Chris Bures, President C.H.B. Developments Inc., a Portage la Prairie developer will have a 64-unit condominium development come on the market at about the same time Meighan Estates does.

“CMHC has indicated that Portage has a vacancy rate of 1.5 per cent for two bedroom-homes and zero per cent for three-bedroom homes which is their survey figure that has been true for many years,” Bures said in his presentation to city council. Bures added a real market report supporting Portage la Prairie’s vacancy rate for three-bedroom apartments is consistent with the majority of other communities in Manitoba — many communities don’t even list three-bedroom apartments.

“Where were these companies throughout these years? Answer is that with recent announcements and anticipated growth they see a strong market. Why as a council would we discount our future tax base? When investors see the investment growth now and had no intentions of investing in the past. Again, a pure business decision that council does not have to be involved in,” Bures said.

He added council’s job is to assure that they are welcome, help to acquire proper zoning, permits and to be aware of the local building codes. “As stated, the expanding industries in our area are currently seeking rental properties for their employees. Yes, this is true. The market will take care of itself with investment such as this one and Erickson Heights Ltd. and other developments currently under progress including our own company’s 64-unit condo/rental options development.”

“We welcome fair development in our community and welcome Vionell based on a fair playing field. Vionell is an experienced developer (See and Meighen Estates is a local investment group and have made a decision to invest into our market based on a good business decision. They know the markets that they are going into and base their investment on these parameters. These investors are large entities and very experienced in their fields so why would the City of Portage find it necessary to support with a tax incentive?” Bures said.

Tax incentives are not new to the city, and to other Manitoba cities, particularly those wanting to incent developers to build inventory of affordable rental properties. In 2010, a tax discount was provided to the owners of Sage Grove Apartments for a 10-year period and at a declining discount, commencing at 100 per cent and reducing 10 per cent per year. The cities of Winkler, Dauphin and Steinbach have used tax incentives and discounts to incent developers to build their city’s property inventory.”
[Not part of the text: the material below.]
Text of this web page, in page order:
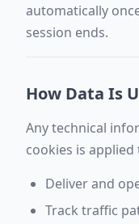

In his presentation, apartment real estate investor Eric Lee, cautioned city council if developers who invest according to market needs “are incentivized, apartment growth is no longer organic, it enters a boom and bust cycle because it encourages over building,” Lee said. “As for the huge need that we sense that we have for additional housing, please don’t misunderstand what is actually happening. Please don’t make decisions on incomplete or incorrect data,” Lee said.

Lee said there is no “mention of milestones or a required timeline of building schedule in the bylaw. The tax discount is conditional to all buildings that receive occupancy permits by Oct. 31, 2021. This seems to be too open-ended to guarantee that these proposed buildings will be able to satisfy the immediate need for housing that this council is trying to address.”

The developer explained there are a number of two and three-bedroom apartments at Goodale Gardens that have been vacant for years that CMHC has failed to capture in its annual polling of landlords. Manitoba housing also has a number of vacant units because they are not rehabbing them.

Mayor Ferris asked Lee if he had any three-bedroom apartments for rent. Lee does not.

“I believe there is a need for this to happen. If somebody is not developing something 2-3 year’s time, we’re going to have a real crunch. We’re going to have people commute to work in Portage and they’re going to go right back to Winnipeg and whatever community,” Ferris said. They’re not going to shop here. They’re not going to pay taxes here. They’re not going to have their kids in school here.

“You got to have housing. If you don’t have it, it doesn’t matter how many jobs you have, people can’t live here,” the mayor said. These projects — 62-units — will have to be ready the end of December 2018.”